Exercise aim: Below are records to repeat exactly. Omit the pictures from the copy.

Excerpted data:
########################################

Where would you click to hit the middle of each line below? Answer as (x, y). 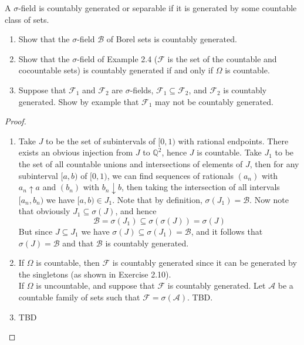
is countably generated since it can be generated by (205, 263)
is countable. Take (229, 152)
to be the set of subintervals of (101, 141)
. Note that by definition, (157, 199)
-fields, (142, 89)
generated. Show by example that (79, 101)
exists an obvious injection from (76, 152)
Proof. (16, 121)
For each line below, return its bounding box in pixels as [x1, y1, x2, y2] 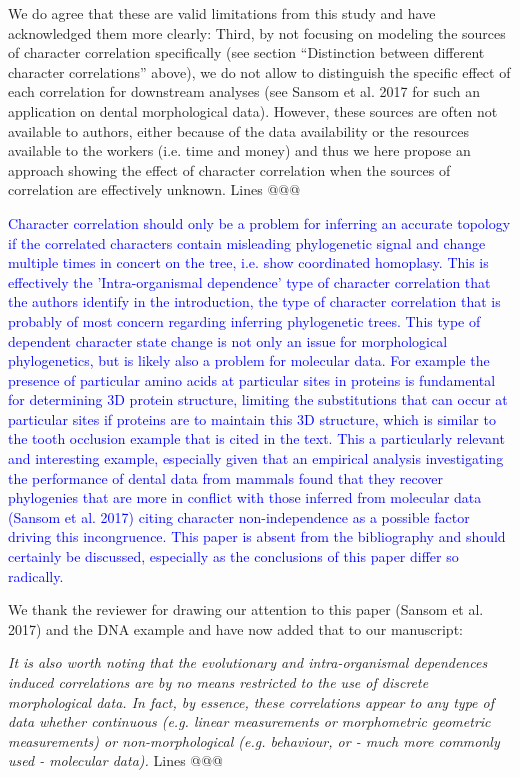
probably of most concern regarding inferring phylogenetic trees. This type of [8, 310, 481, 331]
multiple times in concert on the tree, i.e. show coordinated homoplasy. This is [8, 252, 489, 273]
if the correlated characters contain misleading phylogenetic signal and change [8, 232, 486, 253]
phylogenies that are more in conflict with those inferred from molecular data [8, 487, 482, 508]
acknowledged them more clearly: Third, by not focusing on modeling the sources [8, 22, 506, 43]
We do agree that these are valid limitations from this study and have [8, 3, 436, 23]
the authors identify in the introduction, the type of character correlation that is [8, 291, 501, 312]
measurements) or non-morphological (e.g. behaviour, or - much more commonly [8, 730, 500, 751]
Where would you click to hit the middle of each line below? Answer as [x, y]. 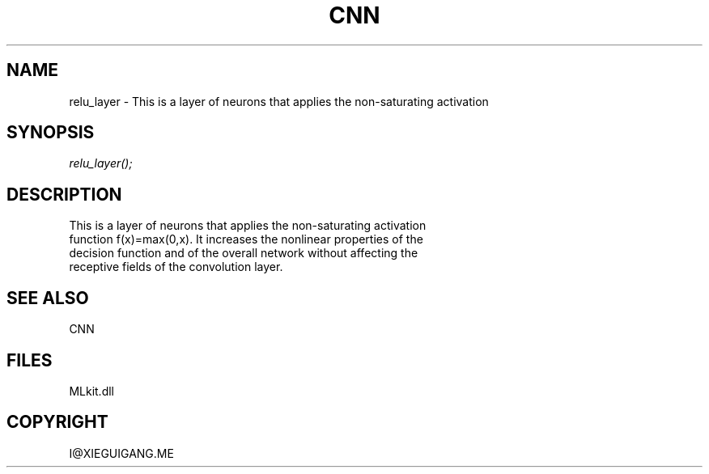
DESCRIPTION [64, 194]
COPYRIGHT [57, 422]
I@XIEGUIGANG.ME [121, 453]
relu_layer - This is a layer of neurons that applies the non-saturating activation [279, 101]
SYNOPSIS [51, 133]
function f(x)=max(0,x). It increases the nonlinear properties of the [246, 239]
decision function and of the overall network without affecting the [244, 253]
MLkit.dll [91, 391]
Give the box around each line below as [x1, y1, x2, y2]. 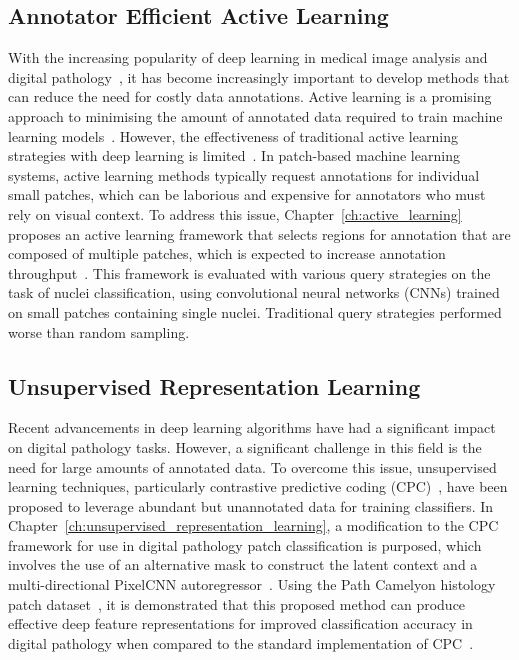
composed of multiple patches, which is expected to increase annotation [8, 243, 446, 264]
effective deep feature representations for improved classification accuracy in [8, 613, 473, 634]
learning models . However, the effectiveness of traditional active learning [8, 125, 458, 146]
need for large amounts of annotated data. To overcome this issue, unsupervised [8, 456, 497, 477]
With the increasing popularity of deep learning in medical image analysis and [8, 47, 488, 68]
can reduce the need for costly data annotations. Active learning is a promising [8, 86, 492, 107]
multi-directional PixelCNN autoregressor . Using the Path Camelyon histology [8, 574, 496, 595]
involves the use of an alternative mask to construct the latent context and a [8, 554, 478, 575]
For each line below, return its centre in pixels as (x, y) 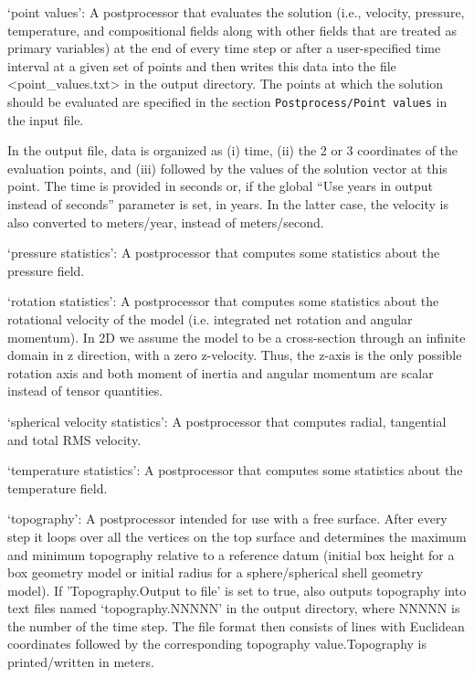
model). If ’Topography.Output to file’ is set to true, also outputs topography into (237, 590)
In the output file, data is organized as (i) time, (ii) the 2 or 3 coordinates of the (233, 150)
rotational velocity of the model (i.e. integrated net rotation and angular (210, 318)
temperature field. (58, 487)
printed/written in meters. (81, 662)
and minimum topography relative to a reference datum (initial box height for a (231, 554)
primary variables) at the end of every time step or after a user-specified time (224, 48)
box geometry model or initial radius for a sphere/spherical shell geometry (216, 572)
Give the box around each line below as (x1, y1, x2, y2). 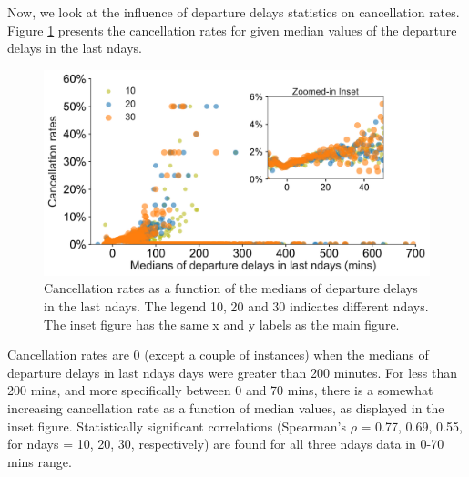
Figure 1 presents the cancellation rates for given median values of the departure (7, 20, 457, 39)
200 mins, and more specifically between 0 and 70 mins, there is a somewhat (7, 381, 433, 400)
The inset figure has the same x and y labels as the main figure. (44, 314, 400, 333)
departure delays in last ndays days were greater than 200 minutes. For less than (7, 362, 458, 381)
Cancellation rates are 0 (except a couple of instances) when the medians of (7, 345, 429, 364)
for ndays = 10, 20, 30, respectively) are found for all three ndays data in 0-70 (7, 434, 444, 453)
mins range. (7, 452, 72, 471)
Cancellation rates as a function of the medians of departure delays (44, 279, 418, 298)
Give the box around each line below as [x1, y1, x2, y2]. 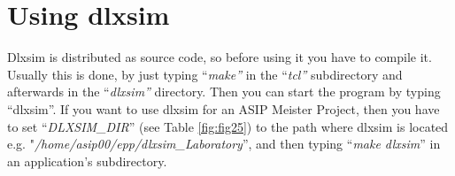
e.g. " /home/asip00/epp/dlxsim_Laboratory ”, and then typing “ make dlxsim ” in [7, 134, 441, 153]
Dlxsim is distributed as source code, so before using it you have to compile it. [7, 48, 432, 66]
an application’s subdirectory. [7, 151, 167, 170]
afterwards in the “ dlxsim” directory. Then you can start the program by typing [7, 82, 441, 101]
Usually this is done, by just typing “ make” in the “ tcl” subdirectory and [7, 65, 403, 83]
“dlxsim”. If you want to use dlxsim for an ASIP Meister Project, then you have [7, 99, 440, 118]
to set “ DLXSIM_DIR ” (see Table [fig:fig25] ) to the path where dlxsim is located [7, 117, 449, 135]
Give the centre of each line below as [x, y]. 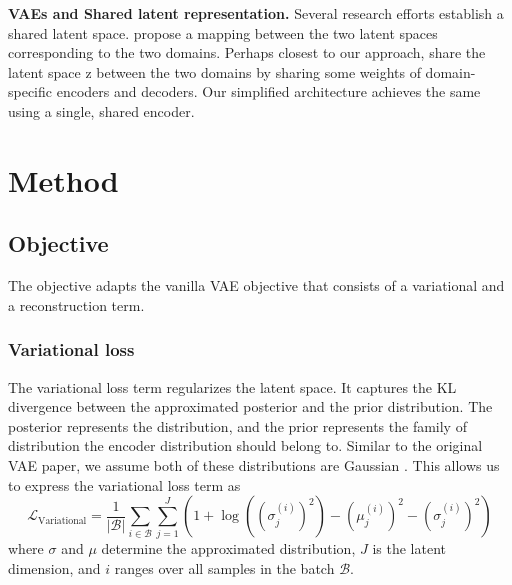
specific [30, 91]
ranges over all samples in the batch [224, 568]
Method [63, 179]
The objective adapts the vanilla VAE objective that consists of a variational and [256, 285]
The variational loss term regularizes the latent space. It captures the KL [232, 386]
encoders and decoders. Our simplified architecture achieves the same [268, 91]
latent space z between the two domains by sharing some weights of [214, 71]
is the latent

########################################

Task answer:
Where would you click to hit the middle of each line below? Answer as (x, y). 
is countably generated since it can be generated by (205, 263)
is countable. Take (229, 152)
to be the set of subintervals of (101, 141)
. Note that by definition, (157, 199)
-fields, (142, 89)
generated. Show by example that (79, 101)
exists an obvious injection from (76, 152)
Proof. (16, 121)
For each line below, return its bounding box in pixels as [x1, y1, x2, y2] 
probably of most concern regarding inferring phylogenetic trees. This type of [8, 310, 481, 331]
multiple times in concert on the tree, i.e. show coordinated homoplasy. This is [8, 252, 489, 273]
if the correlated characters contain misleading phylogenetic signal and change [8, 232, 486, 253]
phylogenies that are more in conflict with those inferred from molecular data [8, 487, 482, 508]
acknowledged them more clearly: Third, by not focusing on modeling the sources [8, 22, 506, 43]
We do agree that these are valid limitations from this study and have [8, 3, 436, 23]
the authors identify in the introduction, the type of character correlation that is [8, 291, 501, 312]
measurements) or non-morphological (e.g. behaviour, or - much more commonly [8, 730, 500, 751]
Where would you click to hit the middle of each line below? Answer as [x, y]. 
DESCRIPTION [64, 194]
COPYRIGHT [57, 422]
I@XIEGUIGANG.ME [121, 453]
relu_layer - This is a layer of neurons that applies the non-saturating activation [279, 101]
SYNOPSIS [51, 133]
function f(x)=max(0,x). It increases the nonlinear properties of the [246, 239]
decision function and of the overall network without affecting the [244, 253]
MLkit.dll [91, 391]
Give the box around each line below as [x1, y1, x2, y2]. 
composed of multiple patches, which is expected to increase annotation [8, 243, 446, 264]
effective deep feature representations for improved classification accuracy in [8, 613, 473, 634]
learning models . However, the effectiveness of traditional active learning [8, 125, 458, 146]
need for large amounts of annotated data. To overcome this issue, unsupervised [8, 456, 497, 477]
With the increasing popularity of deep learning in medical image analysis and [8, 47, 488, 68]
can reduce the need for costly data annotations. Active learning is a promising [8, 86, 492, 107]
multi-directional PixelCNN autoregressor . Using the Path Camelyon histology [8, 574, 496, 595]
involves the use of an alternative mask to construct the latent context and a [8, 554, 478, 575]
For each line below, return its centre in pixels as (x, y) 
model). If ’Topography.Output to file’ is set to true, also outputs topography into (237, 590)
In the output file, data is organized as (i) time, (ii) the 2 or 3 coordinates of the (233, 150)
rotational velocity of the model (i.e. integrated net rotation and angular (210, 318)
temperature field. (58, 487)
printed/written in meters. (81, 662)
and minimum topography relative to a reference datum (initial box height for a (231, 554)
primary variables) at the end of every time step or after a user-specified time (224, 48)
box geometry model or initial radius for a sphere/spherical shell geometry (216, 572)
Give the box around each line below as (x1, y1, x2, y2). 
Figure 1 presents the cancellation rates for given median values of the departure (7, 20, 457, 39)
200 mins, and more specifically between 0 and 70 mins, there is a somewhat (7, 381, 433, 400)
The inset figure has the same x and y labels as the main figure. (44, 314, 400, 333)
departure delays in last ndays days were greater than 200 minutes. For less than (7, 362, 458, 381)
Cancellation rates are 0 (except a couple of instances) when the medians of (7, 345, 429, 364)
for ndays = 10, 20, 30, respectively) are found for all three ndays data in 0-70 (7, 434, 444, 453)
mins range. (7, 452, 72, 471)
Cancellation rates as a function of the medians of departure delays (44, 279, 418, 298)
Give the box around each line below as [x1, y1, x2, y2]. 
e.g. " /home/asip00/epp/dlxsim_Laboratory ”, and then typing “ make dlxsim ” in [7, 134, 441, 153]
Dlxsim is distributed as source code, so before using it you have to compile it. [7, 48, 432, 66]
an application’s subdirectory. [7, 151, 167, 170]
afterwards in the “ dlxsim” directory. Then you can start the program by typing [7, 82, 441, 101]
Usually this is done, by just typing “ make” in the “ tcl” subdirectory and [7, 65, 403, 83]
“dlxsim”. If you want to use dlxsim for an ASIP Meister Project, then you have [7, 99, 440, 118]
to set “ DLXSIM_DIR ” (see Table [fig:fig25] ) to the path where dlxsim is located [7, 117, 449, 135]
Give the centre of each line below as [x, y]. 
specific [30, 91]
ranges over all samples in the batch [224, 568]
Method [63, 179]
The objective adapts the vanilla VAE objective that consists of a variational and [256, 285]
The variational loss term regularizes the latent space. It captures the KL [232, 386]
encoders and decoders. Our simplified architecture achieves the same [268, 91]
latent space z between the two domains by sharing some weights of [214, 71]
is the latent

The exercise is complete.